Catherine Malabou is Professor of Philosophy at the Centre for Research in Modern European Philosophy (CRMEP) at Kingston University, London. She studied at the University of Paris-Sorbonne and the Ecole Normale Supérieure at Fontenay Saint-Cloud, passed the “aggregation” of Philosophy and wrote her PhD at the Ecoles des Hautes Etudes under the supervision of Jacques Derrida. She then became a Maître de Conférences at the University of Paris-Nanterre.

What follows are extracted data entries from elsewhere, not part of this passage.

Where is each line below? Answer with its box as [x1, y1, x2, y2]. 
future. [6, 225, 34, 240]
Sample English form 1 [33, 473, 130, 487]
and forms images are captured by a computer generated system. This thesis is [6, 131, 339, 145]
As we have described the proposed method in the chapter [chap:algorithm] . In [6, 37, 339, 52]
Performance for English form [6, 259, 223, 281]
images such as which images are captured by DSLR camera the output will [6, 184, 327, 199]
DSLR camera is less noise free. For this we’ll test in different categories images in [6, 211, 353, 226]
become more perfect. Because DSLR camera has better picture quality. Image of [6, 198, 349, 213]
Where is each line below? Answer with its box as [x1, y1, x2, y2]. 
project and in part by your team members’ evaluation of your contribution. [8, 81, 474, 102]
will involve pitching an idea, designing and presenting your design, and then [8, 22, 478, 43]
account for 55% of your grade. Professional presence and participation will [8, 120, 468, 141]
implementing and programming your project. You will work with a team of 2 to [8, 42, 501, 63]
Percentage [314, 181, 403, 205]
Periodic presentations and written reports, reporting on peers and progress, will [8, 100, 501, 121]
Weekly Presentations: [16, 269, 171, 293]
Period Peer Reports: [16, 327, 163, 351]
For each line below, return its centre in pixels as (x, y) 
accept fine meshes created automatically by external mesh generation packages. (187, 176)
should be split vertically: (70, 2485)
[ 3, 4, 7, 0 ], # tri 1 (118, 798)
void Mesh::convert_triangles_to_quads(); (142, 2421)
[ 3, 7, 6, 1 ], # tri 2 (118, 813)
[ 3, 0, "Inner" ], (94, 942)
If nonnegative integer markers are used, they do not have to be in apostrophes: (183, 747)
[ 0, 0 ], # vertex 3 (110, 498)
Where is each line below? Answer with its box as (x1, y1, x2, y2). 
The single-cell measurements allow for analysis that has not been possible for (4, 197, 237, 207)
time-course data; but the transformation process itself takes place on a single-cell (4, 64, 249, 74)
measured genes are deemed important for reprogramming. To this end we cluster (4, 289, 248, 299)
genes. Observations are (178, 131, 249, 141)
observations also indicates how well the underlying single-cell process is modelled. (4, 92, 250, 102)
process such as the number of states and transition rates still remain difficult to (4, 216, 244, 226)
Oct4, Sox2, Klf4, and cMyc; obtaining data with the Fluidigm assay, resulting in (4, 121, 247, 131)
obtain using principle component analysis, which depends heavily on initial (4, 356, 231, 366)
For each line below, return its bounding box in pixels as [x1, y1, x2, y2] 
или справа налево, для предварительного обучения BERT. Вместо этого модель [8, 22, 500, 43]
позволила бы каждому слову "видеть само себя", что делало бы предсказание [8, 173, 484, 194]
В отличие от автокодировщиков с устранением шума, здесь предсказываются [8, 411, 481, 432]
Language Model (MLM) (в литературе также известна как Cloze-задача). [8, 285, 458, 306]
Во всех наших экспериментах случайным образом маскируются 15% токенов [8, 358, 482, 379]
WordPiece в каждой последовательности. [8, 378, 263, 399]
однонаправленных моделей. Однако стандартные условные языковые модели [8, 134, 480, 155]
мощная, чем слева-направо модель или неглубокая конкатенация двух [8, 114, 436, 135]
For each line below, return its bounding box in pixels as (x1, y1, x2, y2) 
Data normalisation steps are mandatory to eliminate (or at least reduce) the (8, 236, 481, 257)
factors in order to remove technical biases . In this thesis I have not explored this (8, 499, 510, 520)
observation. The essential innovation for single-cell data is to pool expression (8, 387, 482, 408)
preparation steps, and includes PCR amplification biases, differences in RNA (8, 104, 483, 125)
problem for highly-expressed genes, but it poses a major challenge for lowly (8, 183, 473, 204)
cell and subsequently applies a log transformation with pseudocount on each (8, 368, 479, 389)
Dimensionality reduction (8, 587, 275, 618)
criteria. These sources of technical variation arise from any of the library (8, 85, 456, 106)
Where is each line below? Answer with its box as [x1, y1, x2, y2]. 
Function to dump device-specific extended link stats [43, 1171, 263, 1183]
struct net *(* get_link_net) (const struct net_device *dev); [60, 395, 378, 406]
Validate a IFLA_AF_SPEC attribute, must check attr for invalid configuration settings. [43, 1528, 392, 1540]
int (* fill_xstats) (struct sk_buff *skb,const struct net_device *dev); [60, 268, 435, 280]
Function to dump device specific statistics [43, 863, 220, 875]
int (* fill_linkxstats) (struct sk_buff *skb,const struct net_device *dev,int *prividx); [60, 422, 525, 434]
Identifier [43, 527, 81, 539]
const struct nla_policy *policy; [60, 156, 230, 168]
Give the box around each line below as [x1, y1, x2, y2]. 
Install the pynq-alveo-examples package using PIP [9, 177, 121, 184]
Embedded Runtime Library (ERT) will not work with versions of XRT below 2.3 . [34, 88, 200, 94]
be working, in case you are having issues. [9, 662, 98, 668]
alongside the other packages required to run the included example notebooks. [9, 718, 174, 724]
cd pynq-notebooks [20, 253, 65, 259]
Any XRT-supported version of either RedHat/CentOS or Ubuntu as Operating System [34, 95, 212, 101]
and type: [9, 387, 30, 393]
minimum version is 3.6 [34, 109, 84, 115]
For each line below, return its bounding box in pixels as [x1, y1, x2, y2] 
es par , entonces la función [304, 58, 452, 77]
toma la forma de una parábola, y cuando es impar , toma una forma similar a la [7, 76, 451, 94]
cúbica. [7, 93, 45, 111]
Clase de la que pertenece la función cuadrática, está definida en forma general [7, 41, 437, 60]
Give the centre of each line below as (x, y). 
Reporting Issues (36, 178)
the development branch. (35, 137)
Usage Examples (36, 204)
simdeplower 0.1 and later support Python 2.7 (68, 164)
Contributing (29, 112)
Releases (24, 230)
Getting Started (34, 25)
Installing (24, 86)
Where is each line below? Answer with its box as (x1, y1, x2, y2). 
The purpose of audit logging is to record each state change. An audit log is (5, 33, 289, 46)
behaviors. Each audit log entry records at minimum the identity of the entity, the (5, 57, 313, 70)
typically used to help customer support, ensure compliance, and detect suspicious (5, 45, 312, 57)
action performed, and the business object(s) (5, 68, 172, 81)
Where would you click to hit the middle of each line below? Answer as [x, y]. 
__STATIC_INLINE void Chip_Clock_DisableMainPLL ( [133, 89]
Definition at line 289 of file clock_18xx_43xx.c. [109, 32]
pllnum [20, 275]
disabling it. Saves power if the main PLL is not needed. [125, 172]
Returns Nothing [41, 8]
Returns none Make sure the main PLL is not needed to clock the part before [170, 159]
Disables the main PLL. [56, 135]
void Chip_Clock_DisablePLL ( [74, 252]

She was appointed as a Professor of philosophy at Kingston University in 2011, and in 2016 was appointed as a Professor in Comparative Literature and European Languages and Studies at the University of California at Irvine, a position previously held by Jacques Derrida.
For many years now, Dr Malabou has explored the concept of plasticity. Starting with the philosophy of Hegel (who is the first philosopher to confer plasticity the dignity of a concept), she extended her research to contemporary neurobiology, in which plasticity is a central concept. Neural plasticity designates the ability of the brain to shape itself under the influence of experience, education and culture, but also of accidents and trauma. In her book The New Wounded (2007), she proposed a rereading of Freud in the light of the most recent neuro-psychoanalytic studies and a redefinition of traumatic events.
More recently, she has been interested in speculative realism and wrote a Before Tomorrow: Epigenesis and Rationality (2016) to answer some of Quentin Meillassoux’s provocative arguments about the necessity to “relinquish the transcendental.” This gave her the opportunity to propose a new reading of Kant, around the motif of epigenesis.